■ EXERCISE AIM: Copy, exactly and without additions, every line in the records below from the one holding "[image: apxC/agrpc/7] (5, 145, 142, 158)" through the one holding "pick a unit clause (8, 172, 116, 193)", both ends included.

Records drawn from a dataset
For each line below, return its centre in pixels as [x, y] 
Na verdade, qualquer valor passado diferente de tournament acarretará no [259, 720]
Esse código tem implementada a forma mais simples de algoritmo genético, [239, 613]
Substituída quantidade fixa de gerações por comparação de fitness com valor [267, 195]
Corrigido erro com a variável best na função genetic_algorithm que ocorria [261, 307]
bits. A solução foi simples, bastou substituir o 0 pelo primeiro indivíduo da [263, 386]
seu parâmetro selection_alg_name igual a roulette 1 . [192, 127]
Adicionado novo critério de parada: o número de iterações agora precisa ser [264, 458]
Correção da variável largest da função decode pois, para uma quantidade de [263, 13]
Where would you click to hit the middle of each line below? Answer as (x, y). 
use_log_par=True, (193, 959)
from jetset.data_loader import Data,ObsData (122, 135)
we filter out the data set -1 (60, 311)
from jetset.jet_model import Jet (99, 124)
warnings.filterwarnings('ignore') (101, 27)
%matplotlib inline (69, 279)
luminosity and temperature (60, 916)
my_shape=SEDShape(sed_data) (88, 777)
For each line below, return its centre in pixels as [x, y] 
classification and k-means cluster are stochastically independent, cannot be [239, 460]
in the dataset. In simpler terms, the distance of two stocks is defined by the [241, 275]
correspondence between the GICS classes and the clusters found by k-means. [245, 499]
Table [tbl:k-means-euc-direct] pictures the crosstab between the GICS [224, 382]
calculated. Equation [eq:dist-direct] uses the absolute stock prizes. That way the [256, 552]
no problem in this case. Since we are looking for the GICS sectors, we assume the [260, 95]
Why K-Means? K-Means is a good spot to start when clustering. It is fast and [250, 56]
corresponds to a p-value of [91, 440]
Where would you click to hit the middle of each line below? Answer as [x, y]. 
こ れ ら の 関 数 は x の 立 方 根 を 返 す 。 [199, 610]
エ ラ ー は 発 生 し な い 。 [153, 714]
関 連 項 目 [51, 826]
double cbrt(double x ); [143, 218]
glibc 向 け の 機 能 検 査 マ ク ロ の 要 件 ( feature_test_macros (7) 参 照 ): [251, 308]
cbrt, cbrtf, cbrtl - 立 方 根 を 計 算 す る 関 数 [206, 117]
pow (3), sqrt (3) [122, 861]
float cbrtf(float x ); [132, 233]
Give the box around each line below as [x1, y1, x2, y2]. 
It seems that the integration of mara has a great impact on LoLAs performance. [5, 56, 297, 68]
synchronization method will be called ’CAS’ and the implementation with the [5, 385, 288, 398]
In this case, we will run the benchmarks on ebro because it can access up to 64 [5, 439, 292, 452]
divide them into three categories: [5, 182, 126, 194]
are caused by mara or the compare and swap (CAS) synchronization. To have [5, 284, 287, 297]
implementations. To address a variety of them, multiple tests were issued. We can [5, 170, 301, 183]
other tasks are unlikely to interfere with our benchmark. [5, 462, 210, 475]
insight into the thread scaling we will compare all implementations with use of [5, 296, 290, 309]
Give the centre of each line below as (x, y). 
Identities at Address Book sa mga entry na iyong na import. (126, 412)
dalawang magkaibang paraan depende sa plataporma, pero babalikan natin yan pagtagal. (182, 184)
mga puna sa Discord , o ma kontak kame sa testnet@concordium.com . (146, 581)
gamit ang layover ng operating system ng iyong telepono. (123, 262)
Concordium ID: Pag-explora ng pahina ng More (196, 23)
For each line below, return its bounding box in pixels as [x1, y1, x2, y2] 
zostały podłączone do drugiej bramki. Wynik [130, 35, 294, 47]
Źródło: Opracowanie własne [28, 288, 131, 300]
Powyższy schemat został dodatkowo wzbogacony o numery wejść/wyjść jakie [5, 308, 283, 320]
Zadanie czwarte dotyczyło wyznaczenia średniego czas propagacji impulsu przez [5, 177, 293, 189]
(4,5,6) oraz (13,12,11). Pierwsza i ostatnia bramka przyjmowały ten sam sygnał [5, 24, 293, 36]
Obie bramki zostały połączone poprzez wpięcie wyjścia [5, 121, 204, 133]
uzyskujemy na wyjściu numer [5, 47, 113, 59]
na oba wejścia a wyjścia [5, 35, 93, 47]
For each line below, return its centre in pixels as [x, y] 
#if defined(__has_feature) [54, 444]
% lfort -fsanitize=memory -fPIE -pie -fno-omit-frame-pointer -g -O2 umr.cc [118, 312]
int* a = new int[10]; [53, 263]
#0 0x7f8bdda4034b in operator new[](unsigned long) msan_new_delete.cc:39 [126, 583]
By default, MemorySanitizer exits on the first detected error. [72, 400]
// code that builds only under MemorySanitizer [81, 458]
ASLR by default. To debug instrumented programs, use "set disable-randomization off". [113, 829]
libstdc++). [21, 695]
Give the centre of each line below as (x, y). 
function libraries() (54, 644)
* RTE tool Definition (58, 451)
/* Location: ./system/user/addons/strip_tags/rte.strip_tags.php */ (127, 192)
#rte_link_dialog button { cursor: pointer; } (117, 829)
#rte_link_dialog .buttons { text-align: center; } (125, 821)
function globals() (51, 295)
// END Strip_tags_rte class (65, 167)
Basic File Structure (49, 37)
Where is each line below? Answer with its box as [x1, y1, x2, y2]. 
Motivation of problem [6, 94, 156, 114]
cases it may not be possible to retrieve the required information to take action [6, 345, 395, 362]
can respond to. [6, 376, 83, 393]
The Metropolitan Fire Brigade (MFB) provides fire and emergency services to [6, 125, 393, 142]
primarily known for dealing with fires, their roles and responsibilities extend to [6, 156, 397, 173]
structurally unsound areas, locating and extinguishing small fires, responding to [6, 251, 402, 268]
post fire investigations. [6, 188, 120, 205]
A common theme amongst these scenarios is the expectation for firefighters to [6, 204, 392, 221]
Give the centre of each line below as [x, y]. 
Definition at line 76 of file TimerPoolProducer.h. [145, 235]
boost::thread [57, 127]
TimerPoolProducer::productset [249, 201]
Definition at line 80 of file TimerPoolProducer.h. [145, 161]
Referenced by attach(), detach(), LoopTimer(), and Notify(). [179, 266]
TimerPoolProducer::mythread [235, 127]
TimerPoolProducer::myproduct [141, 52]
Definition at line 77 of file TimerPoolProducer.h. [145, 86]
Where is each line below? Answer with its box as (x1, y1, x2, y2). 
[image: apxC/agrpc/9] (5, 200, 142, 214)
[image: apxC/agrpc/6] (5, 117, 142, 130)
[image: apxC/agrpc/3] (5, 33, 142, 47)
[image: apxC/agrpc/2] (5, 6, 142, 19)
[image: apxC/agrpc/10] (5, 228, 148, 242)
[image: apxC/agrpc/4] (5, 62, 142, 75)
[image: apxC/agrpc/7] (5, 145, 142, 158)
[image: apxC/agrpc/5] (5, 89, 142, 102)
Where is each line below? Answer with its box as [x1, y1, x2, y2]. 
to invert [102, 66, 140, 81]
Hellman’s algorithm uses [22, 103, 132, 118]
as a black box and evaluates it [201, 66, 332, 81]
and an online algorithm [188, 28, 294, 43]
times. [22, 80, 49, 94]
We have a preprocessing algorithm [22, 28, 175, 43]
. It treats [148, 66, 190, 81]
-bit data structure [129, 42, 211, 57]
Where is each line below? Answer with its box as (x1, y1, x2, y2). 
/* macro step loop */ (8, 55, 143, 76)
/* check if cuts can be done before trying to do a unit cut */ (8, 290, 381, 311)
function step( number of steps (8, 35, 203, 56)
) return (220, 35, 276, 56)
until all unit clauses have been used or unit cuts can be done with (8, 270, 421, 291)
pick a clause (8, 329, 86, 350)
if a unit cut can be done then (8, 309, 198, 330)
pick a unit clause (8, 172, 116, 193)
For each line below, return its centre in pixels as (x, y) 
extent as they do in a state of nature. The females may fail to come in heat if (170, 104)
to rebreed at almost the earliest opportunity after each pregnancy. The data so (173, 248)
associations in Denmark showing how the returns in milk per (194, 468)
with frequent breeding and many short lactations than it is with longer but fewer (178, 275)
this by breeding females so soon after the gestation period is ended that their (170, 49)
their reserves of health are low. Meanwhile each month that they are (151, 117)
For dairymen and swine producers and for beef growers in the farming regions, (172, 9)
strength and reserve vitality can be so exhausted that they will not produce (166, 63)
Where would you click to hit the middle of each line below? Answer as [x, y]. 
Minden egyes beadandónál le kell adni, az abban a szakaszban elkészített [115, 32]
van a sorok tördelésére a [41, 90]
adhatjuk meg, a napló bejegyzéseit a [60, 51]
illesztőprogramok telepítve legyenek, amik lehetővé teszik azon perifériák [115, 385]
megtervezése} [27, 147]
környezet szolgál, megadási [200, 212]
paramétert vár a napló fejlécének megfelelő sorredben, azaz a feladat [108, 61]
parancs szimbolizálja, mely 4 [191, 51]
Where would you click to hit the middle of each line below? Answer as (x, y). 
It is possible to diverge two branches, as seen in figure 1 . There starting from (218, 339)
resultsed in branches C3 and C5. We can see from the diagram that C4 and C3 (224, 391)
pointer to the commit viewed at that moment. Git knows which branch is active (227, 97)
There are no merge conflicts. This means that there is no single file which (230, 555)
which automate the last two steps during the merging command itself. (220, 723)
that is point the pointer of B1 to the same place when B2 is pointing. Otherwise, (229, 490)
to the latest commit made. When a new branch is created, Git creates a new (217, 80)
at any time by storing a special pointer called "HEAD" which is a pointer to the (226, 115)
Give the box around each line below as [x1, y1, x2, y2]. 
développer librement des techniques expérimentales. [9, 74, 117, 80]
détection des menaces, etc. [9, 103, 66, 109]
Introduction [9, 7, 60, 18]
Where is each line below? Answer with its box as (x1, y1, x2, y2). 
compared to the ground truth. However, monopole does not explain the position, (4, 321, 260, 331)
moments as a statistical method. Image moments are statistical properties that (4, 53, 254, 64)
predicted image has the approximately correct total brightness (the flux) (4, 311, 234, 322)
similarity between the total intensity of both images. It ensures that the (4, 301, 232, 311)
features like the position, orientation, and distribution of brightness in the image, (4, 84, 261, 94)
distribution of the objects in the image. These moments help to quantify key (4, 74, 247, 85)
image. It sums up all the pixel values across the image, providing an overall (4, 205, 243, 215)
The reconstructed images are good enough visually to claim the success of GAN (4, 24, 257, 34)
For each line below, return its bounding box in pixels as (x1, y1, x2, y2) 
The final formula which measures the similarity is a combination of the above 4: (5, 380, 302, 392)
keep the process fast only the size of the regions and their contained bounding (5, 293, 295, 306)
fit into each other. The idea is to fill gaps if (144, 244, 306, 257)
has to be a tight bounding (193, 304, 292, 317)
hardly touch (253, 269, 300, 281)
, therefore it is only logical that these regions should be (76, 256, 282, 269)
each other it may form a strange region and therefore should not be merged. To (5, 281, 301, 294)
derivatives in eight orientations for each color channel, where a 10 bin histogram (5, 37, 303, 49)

■ EXERCISE SOLUTION:
[image: apxC/agrpc/7] (5, 145, 142, 158)
[image: apxC/agrpc/5] (5, 89, 142, 102)
Where is each line below? Answer with its box as [x1, y1, x2, y2]. 
to invert [102, 66, 140, 81]
Hellman’s algorithm uses [22, 103, 132, 118]
as a black box and evaluates it [201, 66, 332, 81]
and an online algorithm [188, 28, 294, 43]
times. [22, 80, 49, 94]
We have a preprocessing algorithm [22, 28, 175, 43]
. It treats [148, 66, 190, 81]
-bit data structure [129, 42, 211, 57]
Where is each line below? Answer with its box as (x1, y1, x2, y2). 
/* macro step loop */ (8, 55, 143, 76)
/* check if cuts can be done before trying to do a unit cut */ (8, 290, 381, 311)
function step( number of steps (8, 35, 203, 56)
) return (220, 35, 276, 56)
until all unit clauses have been used or unit cuts can be done with (8, 270, 421, 291)
pick a clause (8, 329, 86, 350)
if a unit cut can be done then (8, 309, 198, 330)
pick a unit clause (8, 172, 116, 193)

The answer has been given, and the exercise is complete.